Amy Auchincloss, an epidemiologist at Drexel University, believes that to make cities more livable, we need to cut down on the number of cars on the roads.
“High private automobile use has devastating consequences for health and fosters inequitable access to amenities,” she says in an email. “Reliance on automobiles adds to the costs of living in cities and makes it harder to improve infrastructure for public transit and active travel.”
While this kind of talk can drive dedicated drivers nuts, urban planners often agree with Auchincloss. They’ve tried various strategies for discouraging car use in cities around the world, including expanding railways and building bike lanes. One of the most common strategies is hiking up the cost of on- and off-street parking—an intuitive approach. Its effectiveness has been difficult to verify, though, because so many different factors contribute to car volume in any given city.
Among large cities, at least, higher parking costs are positively correlated with the average number of miles each city dweller spends on public transit.
To see if a case actually should be made for more expensive parking, Auchincloss and colleagues at Drexel, the University of New Hampshire, and Nelson/Nygaard Consulting Associates recently decided to take a broader-scale approach. By first crunching some numbers from a 2009 survey of public parking agencies in 107 U.S. cities, and then comparing them with those cities’ population densities and public transportation data, they found that, among large cities, at least, higher parking costs are positively correlated with the average number of miles each city dweller spends on public transit.
While this correlation isn’t surprising, identifying it remains an important step forward in city planning, the researchers say in their study published in Public Works Management & Policy. Cities tend to lack this type of big-picture perspective when it comes parking and transportation decision-making.

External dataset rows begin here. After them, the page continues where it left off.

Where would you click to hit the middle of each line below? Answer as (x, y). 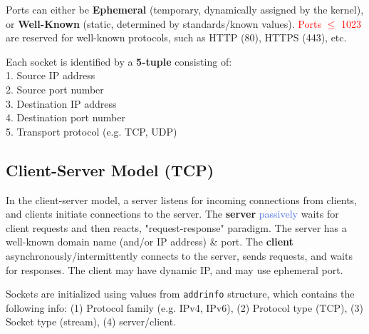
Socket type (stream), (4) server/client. (91, 322)
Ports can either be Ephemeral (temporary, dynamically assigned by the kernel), (185, 9)
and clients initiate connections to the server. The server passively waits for (172, 214)
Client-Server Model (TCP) (110, 169)
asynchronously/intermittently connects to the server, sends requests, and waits (179, 255)
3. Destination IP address (61, 103)
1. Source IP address (51, 75)
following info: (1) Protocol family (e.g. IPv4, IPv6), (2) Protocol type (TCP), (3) (184, 307)
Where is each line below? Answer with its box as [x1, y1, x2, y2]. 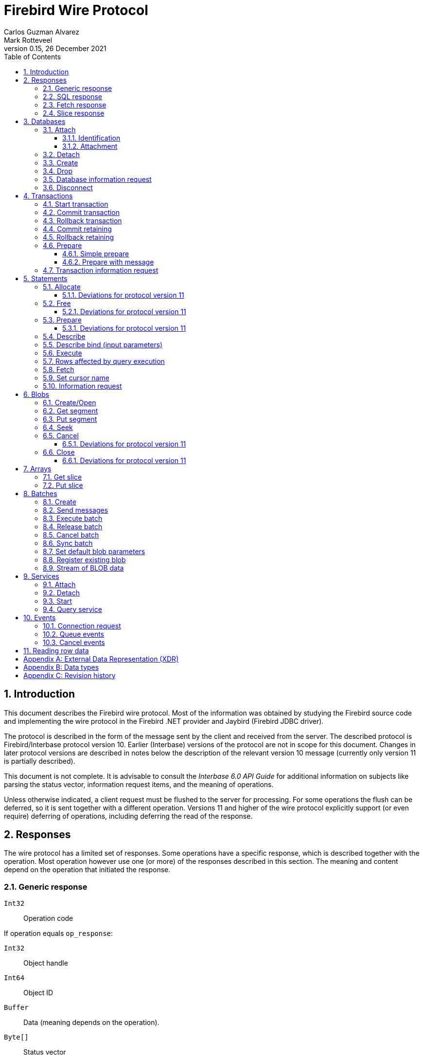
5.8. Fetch [43, 365, 74, 374]
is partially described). [4, 756, 75, 765]
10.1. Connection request [43, 621, 121, 630]
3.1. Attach [43, 125, 76, 134]
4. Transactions [23, 191, 73, 200]
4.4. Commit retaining [43, 224, 112, 233]
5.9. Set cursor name [43, 373, 109, 382]
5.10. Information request [43, 381, 122, 390]
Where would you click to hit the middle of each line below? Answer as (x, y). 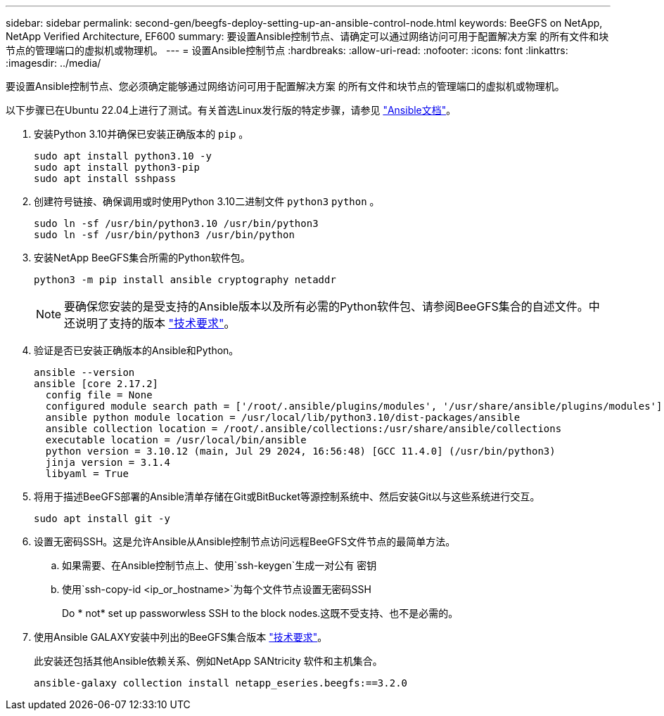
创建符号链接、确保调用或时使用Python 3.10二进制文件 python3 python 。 (207, 201)
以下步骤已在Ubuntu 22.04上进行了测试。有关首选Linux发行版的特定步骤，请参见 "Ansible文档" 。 (231, 110)
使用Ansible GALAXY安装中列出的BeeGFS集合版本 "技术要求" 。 (181, 637)
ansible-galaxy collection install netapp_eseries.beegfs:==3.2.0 (221, 683)
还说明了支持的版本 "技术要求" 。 (150, 323)
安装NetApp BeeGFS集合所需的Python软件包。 (142, 258)
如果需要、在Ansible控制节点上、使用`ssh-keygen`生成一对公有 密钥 (219, 565)
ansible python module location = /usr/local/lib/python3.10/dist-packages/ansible (283, 417)

“In the case of parking, we found that multiple agencies (and in some cases private entities) were involved with data on public parking and public works officers—who play a key role in developing transportation policies—knew very little about land use development/zoning for parking … or even revenues generated from parking,” Auchincloss says. “[Our study] provides baseline data that can be used by practitioners/planners in public works departments when considering local parking policies.”
Auchincloss refers to the study as “very exploratory,” because there are, in the study’s words, “myriad interrelated factors not included in these analyses” (such as state-level land use policies, access to public transportation, and public transportation’s varying costs) that prevent the researchers from being able to say more expensive parking actually causes more people to ditch their cars and hop on the subway. The study is only an early step forward in understanding parking’s role in shaping urban transportation—but one that Auchincloss nonetheless feels sends an important message to urban planners looking to do what’s best for their cities.
“Most of us will pick the most convenient, fastest, cheapest way to get around,” she says. “It is reasonable to expect that if public transit (or active travel) ranks higher on those dimensions than driving—then more people will put aside their car (or not want to own a car).”